Environmental Data Initiative receives NSF grant
The National Science Foundation has awarded a second grant to the Environmental Data Initiative to continue gathering and storing ecological data. A collaboration between researchers at the University of New Mexico, the University of Wisconsin, and the University of California – Santa Barbara, EDI aims to store environmental data in a way that is Findable, Accessible, Interoperable, and Reusable (FAIR). A portion of the grant will be used to purchase equipment and services from the UNM Center for Advanced Research Computing using the cost model for premium research computing resources.
In 2009, UNM Research Assistant Professor Mark Servilla and his colleagues began work on a data repository software called Provenance Aware Synthesis Tracking Architecture, or PASTA. The software was created as a means to cultivate a persistent archive of ecological data for future reference. In 2016, Servilla’s team joined researchers at UW and UCSB to create the EDI. While Servilla’s group specializes in data storage, a team headed by Corinna Gries of UW assumed the task of ecologist outreach – finding qualified ecologists who can contribute valuable research data. In its first year, EDI was awarded a $3.1 million grant ($1.5 million of which was allocated to UNM) from the NSF.
In its beginning stages, the EDI data repository was primarily used to store data contributed by researchers affiliated with the Long Term Ecological Research (LTER) network, but data storage has since been made available to all qualified ecologists. Today, the EDI data repository houses over 70,000 data packages on a wide range of environmental research topics. While ecologists must be vetted before contributing to the collection, the vast majority of EDI’s data is publicly accessible via the EDI website.

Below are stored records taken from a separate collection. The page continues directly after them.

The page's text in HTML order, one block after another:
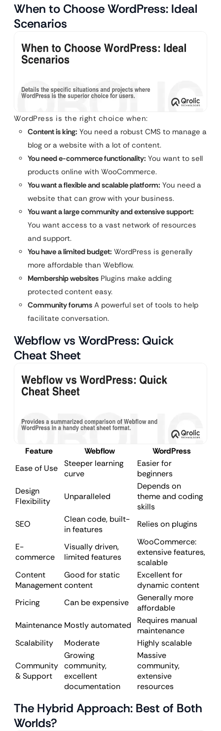
When to Choose WordPress: Ideal
Scenarios
WordPress is the right choice when:
Content is king: You need a robust CMS to manage a
blog or a website with a lot of content.
You need e-commerce functionality: You want to sell
products online with WooCommerce.
You want a flexible and scalable platform: You need a
website that can grow with your business.
You want a large community and extensive support:
You want access to a vast network of resources
and support.
You have a limited budget: WordPress is generally
more affordable than Webflow.
Membership websites Plugins make adding
protected content easy.
Community forums A powerful set of tools to help
facilitate conversation.
Webflow vs WordPress: Quick
Cheat Sheet
Feature Webflow
WordPress
Ease of Use
Steeper learning
curve
Easier for
beginners
Design
Flexibility
Unparalleled
Depends on
theme and coding
skills
SEO
Clean code, built-
in features
Relies on plugins
E-
commerce
Visually driven,
limited features
WooCommerce:
extensive features,
scalable
Content
Management
Good for static
content
Excellent for
dynamic content
Pricing
Can be expensive
Generally more
affordable
Maintenance Mostly automated
Requires manual
maintenance
Scalability
Moderate Highly scalable
Community
& Support
Growing
community,
excellent
documentation
Massive
community,
extensive
resources
The Hybrid Approach: Best of Both
Worlds?
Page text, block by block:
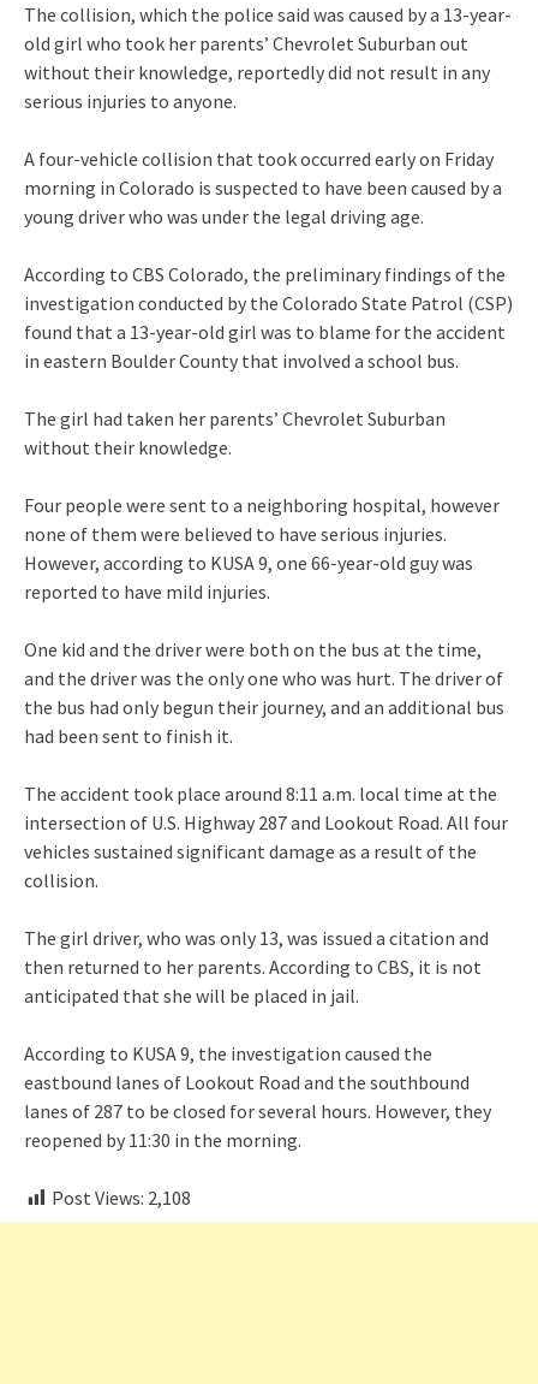
The collision, which the police said was caused by a 13-year-
old girl who took her parents’ Chevrolet Suburban out
without their knowledge, reportedly did not result in any
serious injuries to anyone.
A four-vehicle collision that took occurred early on Friday
morning in Colorado is suspected to have been caused by a
young driver who was under the legal driving age.
According to CBS Colorado, the preliminary findings of the
investigation conducted by the Colorado State Patrol (CSP)
found that a 13-year-old girl was to blame for the accident
in eastern Boulder County that involved a school bus.
The girl had taken her parents’ Chevrolet Suburban
without their knowledge.
Four people were sent to a neighboring hospital, however
none of them were believed to have serious injuries.
However, according to KUSA 9, one 66-year-old guy was
reported to have mild injuries.
One kid and the driver were both on the bus at the time,
and the driver was the only one who was hurt. The driver of
the bus had only begun their journey, and an additional bus
had been sent to finish it.
The accident took place around 8:11 a.m. local time at the
intersection of U.S. Highway 287 and Lookout Road. All four
vehicles sustained significant damage as a result of the
collision.
The girl driver, who was only 13, was issued a citation and
then returned to her parents. According to CBS, it is not
anticipated that she will be placed in jail.
According to KUSA 9, the investigation caused the
eastbound lanes of Lookout Road and the southbound
lanes of 287 to be closed for several hours. However, they
reopened by 11:30 in the morning.
Post Views: 2,108
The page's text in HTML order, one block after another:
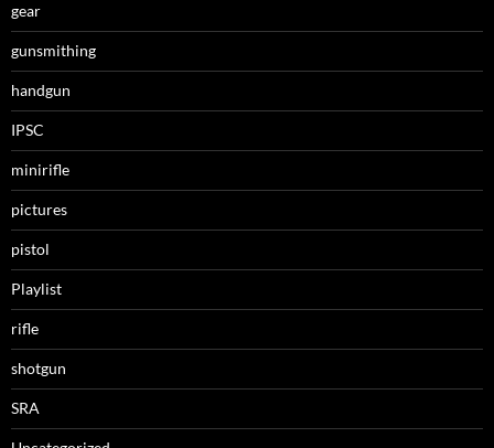
gear
gunsmithing
handgun
IPSC
minirifle
pictures
pistol
Playlist
rifle
shotgun
SRA
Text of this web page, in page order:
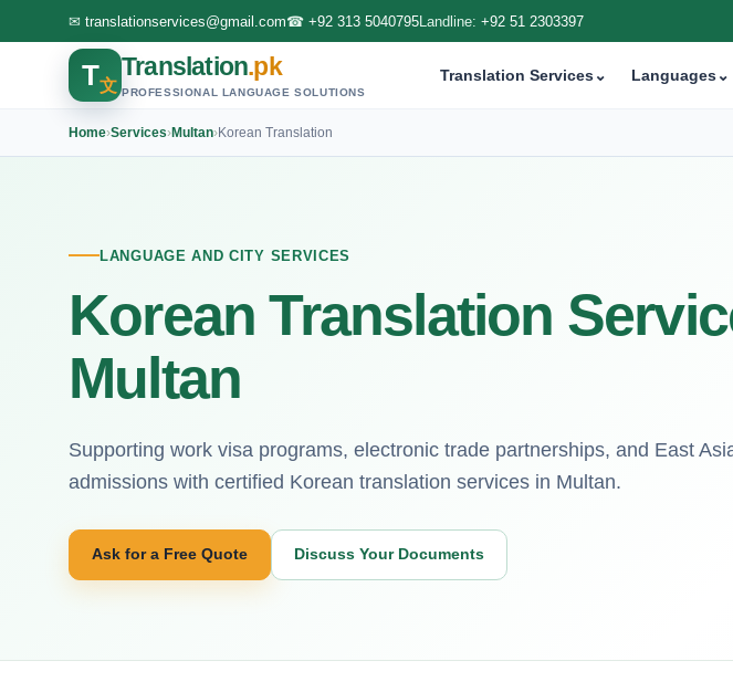
✉ translationservices@gmail.com☎ +92 313 5040795Landline: +92 51 2303397
T文
Translation.pk
PROFESSIONAL LANGUAGE SOLUTIONS
Translation Services⌄ Languages⌄
Home›Services›Multan›Korean Translation
LANGUAGE AND CITY SERVICES
Korean Translation
Multan
Supporting work visa programs, electronic trade partnerships, and East
admissions with certified Korean translation services in Multan.
Ask for a Free Quote Discuss Your Documents
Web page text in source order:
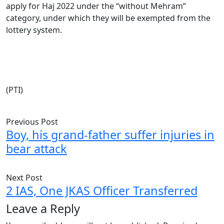
apply for Haj 2022 under the “without Mehram”
category, under which they will be exempted from the
lottery system.
(PTI)
Previous Post
Boy, his grand-father suffer injuries in
bear attack
Next Post
2 IAS, One JKAS Officer Transferred
Leave a Reply
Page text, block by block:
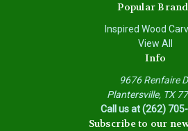
Popular
Inspired Wood
View All
Info
9676 Renfaire
Plantersville, TX
Call us at (262)
Subscribe to our
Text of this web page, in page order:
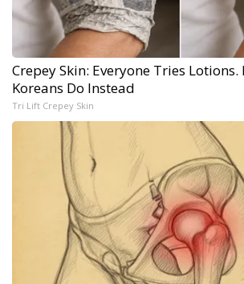
Crepey Skin: Everyone Tries
Koreans Do Instead
Tri Lift Crepey Skin
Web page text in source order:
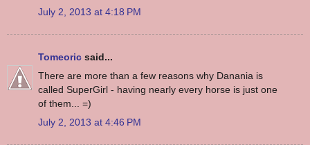
July 2, 2013 at 4:18 PM
Tomeoric said...
There are more than a few reasons why Danania is
called SuperGirl - having nearly every horse is just one
of them... =)
July 2, 2013 at 4:46 PM
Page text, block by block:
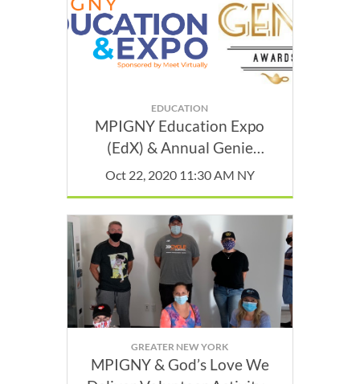
EDUCATION
MPIGNY Education Expo
(EdX) & Annual Genie
Awards
Oct 22, 2020 11:30 AM NY
GREATER NEW YORK
MPIGNY & God’s Love We
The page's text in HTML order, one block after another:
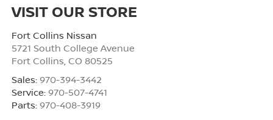
VISIT OUR STORE
Fort Collins Nissan
5721 South College Avenue
Fort Collins CO 80525
Sales: 970-394-3442
Service: 970-507-4741
Parts: 970-408-3919
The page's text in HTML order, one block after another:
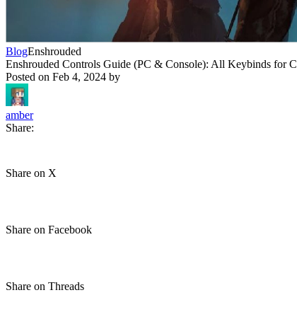
BlogEnshrouded
Enshrouded Controls Guide (PC & Console): All Keybinds for
Posted on Feb 4, 2024 by
amber
Share:
Share on X
Share on Facebook
Share on Threads
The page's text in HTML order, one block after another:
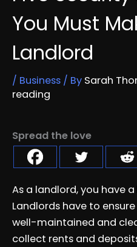
You Must
Landlord
/ Business / By Sarah
reading
Spread the love
As a landlord, you have
Landlords have to
well-maintained and
collect rents and
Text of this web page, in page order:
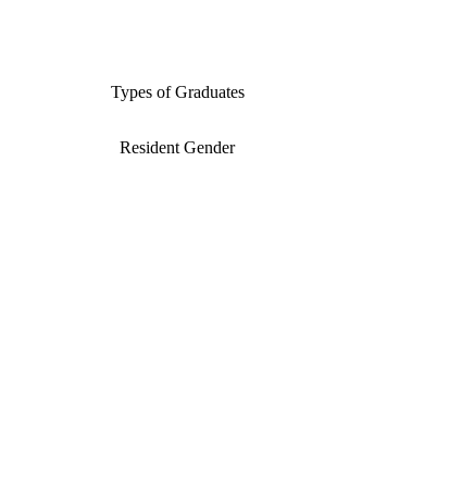
Types of Graduates
Resident Gender
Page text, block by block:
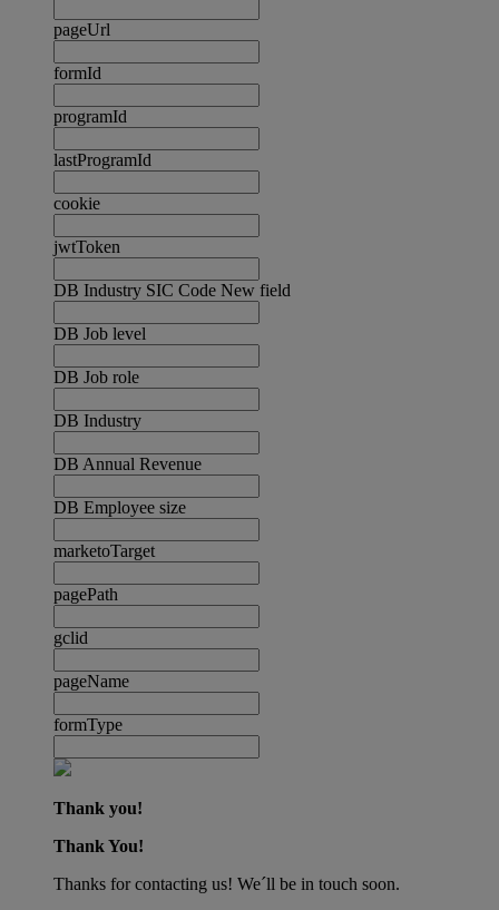
pageUrl
formId
programId
lastProgramId
cookie
jwtToken
DB Industry SIC Code New field
DB Job level
DB Job role
DB Industry
DB Annual Revenue
DB Employee size
marketoTarget
pagePath
gclid
pageName
formType
Thank you!
Thank You!
Thanks for contacting us! We´ll be in touch soon.
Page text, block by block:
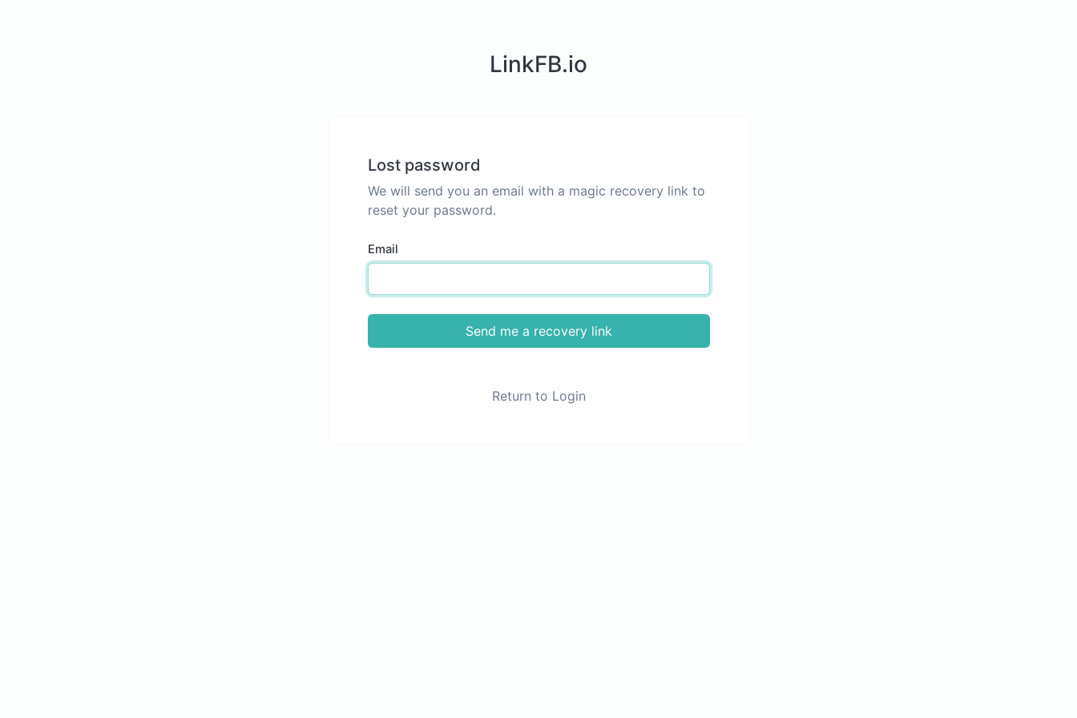
LinkFB.io
Lost password
We will send you an email with a magic recovery link to
reset your password.
Email
Send me a recovery link
Return to Login

This year, the Environmental Data Initiative has received a second grant of $3 million ($1.4 million of which has been allocated to UNM) from the NSF to fund the continued upkeep of the data repository system. The system is in a maintenance phase but, as Dr. Servilla explains, “it’s never done.” The continuation of this project will require new hardware and regular software updates.
As of July 2020, EDI’s production and staging environment virtual servers are hosted entirely by CARC; its production data are housed on storage devices hosted by both CARC and University Libraries. Using hardware hosted by CARC allows EDI to maintain reliability and substantially increases the database’s storage capacity.
As for the future of the EDI data repository, Servilla would like to make the system more accessible, automated, and modernized. EDI programmers are already well on their way to automating the process of converting new ecological data into the proper format for storage, and the team hopes to rely more heavily upon a cloud-based infrastructure in the future. The work of the Environmental Data Initiative will undoubtedly prove itself vital to future generations of ecologists who will be enabled to use today’s data for tomorrow’s discoveries.